◆ **Dataset entries**:

------------------------------------------------

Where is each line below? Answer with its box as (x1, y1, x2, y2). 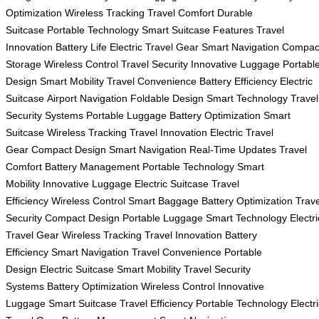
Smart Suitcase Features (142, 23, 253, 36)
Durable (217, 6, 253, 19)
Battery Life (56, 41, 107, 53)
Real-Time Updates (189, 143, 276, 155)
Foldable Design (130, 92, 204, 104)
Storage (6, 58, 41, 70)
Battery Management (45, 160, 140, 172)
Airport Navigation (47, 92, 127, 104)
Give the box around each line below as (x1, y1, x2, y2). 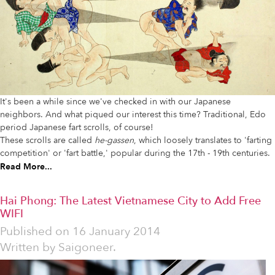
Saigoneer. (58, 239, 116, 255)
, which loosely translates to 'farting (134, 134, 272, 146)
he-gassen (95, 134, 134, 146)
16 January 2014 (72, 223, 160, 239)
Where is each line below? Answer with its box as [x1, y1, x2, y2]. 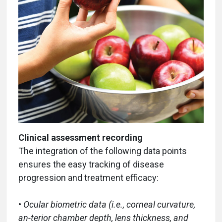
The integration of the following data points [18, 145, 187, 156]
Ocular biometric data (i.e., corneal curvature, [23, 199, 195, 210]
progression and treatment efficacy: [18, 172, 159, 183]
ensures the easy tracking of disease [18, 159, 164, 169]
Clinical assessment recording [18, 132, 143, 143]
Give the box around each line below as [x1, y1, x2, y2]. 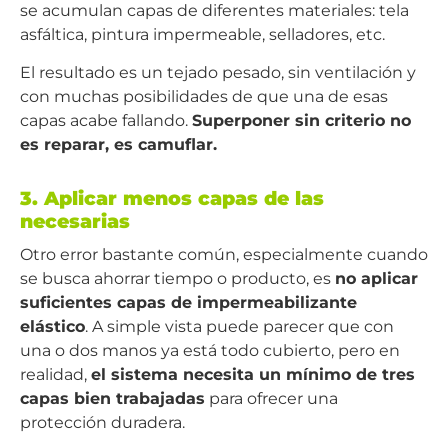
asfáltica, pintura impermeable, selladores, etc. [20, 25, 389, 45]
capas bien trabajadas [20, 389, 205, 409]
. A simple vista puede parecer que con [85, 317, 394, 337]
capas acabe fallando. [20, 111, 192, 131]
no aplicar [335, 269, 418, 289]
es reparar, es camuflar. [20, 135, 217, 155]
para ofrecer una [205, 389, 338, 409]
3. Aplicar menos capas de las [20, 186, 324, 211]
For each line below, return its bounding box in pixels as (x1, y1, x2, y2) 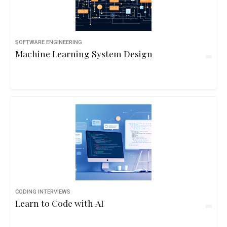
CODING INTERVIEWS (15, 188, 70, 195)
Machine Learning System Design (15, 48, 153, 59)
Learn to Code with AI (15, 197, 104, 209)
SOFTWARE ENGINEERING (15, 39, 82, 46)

------------------------------------------------

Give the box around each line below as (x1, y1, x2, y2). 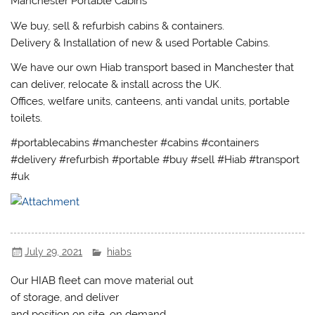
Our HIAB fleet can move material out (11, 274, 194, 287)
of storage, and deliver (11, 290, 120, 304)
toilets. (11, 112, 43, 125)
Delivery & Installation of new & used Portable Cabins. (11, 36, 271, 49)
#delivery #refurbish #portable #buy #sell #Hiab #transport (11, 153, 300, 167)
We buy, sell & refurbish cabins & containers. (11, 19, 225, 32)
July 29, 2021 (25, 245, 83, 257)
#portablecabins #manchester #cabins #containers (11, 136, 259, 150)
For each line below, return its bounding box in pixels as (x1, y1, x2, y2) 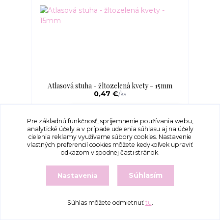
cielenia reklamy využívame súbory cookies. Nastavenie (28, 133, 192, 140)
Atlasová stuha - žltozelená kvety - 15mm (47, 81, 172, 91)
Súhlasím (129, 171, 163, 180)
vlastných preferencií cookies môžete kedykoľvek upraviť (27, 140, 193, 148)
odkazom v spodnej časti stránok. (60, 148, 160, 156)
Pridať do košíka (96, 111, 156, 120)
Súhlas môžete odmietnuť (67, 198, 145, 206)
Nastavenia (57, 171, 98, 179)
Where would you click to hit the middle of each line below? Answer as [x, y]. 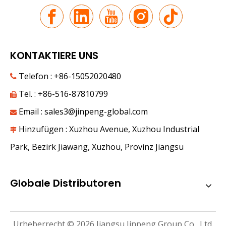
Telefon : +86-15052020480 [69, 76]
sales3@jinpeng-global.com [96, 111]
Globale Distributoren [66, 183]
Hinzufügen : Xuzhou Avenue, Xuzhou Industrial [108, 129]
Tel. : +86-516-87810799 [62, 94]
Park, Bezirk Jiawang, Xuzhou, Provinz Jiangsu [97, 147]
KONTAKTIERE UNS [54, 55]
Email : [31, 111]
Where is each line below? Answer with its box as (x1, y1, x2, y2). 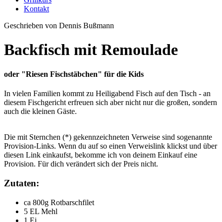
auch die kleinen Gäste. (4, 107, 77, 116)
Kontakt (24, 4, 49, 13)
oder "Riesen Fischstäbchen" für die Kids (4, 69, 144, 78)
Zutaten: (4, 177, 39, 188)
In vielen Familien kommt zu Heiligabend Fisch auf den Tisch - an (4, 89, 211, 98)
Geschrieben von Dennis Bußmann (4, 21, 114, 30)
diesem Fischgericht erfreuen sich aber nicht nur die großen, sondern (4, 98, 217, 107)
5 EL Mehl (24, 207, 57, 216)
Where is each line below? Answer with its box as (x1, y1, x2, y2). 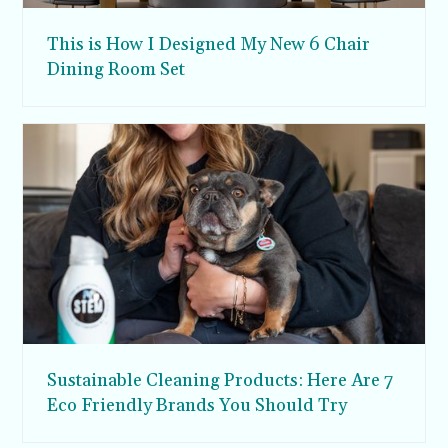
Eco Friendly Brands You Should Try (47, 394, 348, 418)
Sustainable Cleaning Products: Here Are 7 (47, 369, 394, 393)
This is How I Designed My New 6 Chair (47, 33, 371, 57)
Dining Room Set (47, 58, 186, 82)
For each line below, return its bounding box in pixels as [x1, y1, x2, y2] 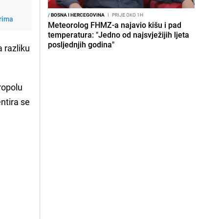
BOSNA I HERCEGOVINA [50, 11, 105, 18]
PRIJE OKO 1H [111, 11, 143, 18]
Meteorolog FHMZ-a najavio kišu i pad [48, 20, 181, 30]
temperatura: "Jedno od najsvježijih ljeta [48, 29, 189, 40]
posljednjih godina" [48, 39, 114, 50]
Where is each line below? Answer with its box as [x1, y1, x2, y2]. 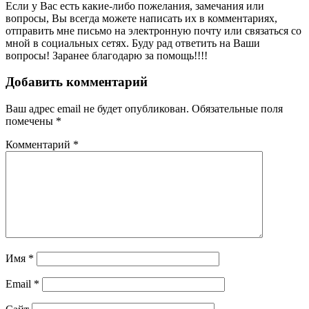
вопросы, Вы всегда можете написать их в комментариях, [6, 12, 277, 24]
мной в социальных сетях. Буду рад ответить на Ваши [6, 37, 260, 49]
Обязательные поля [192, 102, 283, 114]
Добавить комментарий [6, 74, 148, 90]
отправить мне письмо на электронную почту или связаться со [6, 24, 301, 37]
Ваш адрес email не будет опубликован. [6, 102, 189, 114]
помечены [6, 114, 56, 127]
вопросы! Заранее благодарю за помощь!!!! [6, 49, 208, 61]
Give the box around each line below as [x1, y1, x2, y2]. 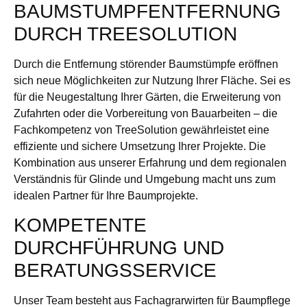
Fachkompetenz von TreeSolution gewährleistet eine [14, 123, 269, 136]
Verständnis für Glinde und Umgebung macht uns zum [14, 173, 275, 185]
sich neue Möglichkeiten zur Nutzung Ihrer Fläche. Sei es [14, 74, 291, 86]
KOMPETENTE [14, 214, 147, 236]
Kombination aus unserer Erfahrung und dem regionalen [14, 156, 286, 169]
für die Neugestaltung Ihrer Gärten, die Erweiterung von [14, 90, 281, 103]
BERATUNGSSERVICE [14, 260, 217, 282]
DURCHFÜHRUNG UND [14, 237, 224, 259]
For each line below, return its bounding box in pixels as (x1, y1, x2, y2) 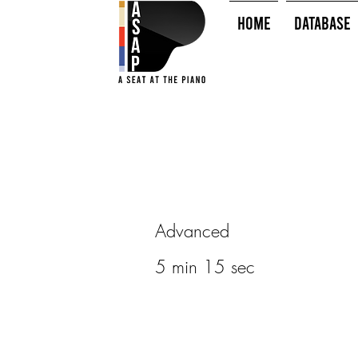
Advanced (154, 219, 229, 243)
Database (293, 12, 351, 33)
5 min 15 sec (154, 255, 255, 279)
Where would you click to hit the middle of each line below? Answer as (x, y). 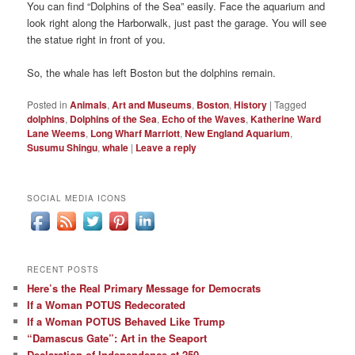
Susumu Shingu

------------------------------------------------

◆ **Work order**: Print from the line containing "Eco Friendly Brands" through the line containing "Meteorolog FHMZ-a najavio" in the data above, exactly as the lines stand, and omit every picture.

◆ **Solution for this task**:
Eco Friendly Brands You Should Try (47, 394, 348, 418)
Sustainable Cleaning Products: Here Are 7 (47, 369, 394, 393)
This is How I Designed My New 6 Chair (47, 33, 371, 57)
Dining Room Set (47, 58, 186, 82)
For each line below, return its bounding box in pixels as [x1, y1, x2, y2] 
BOSNA I HERCEGOVINA [50, 11, 105, 18]
PRIJE OKO 1H [111, 11, 143, 18]
Meteorolog FHMZ-a najavio kišu i pad [48, 20, 181, 30]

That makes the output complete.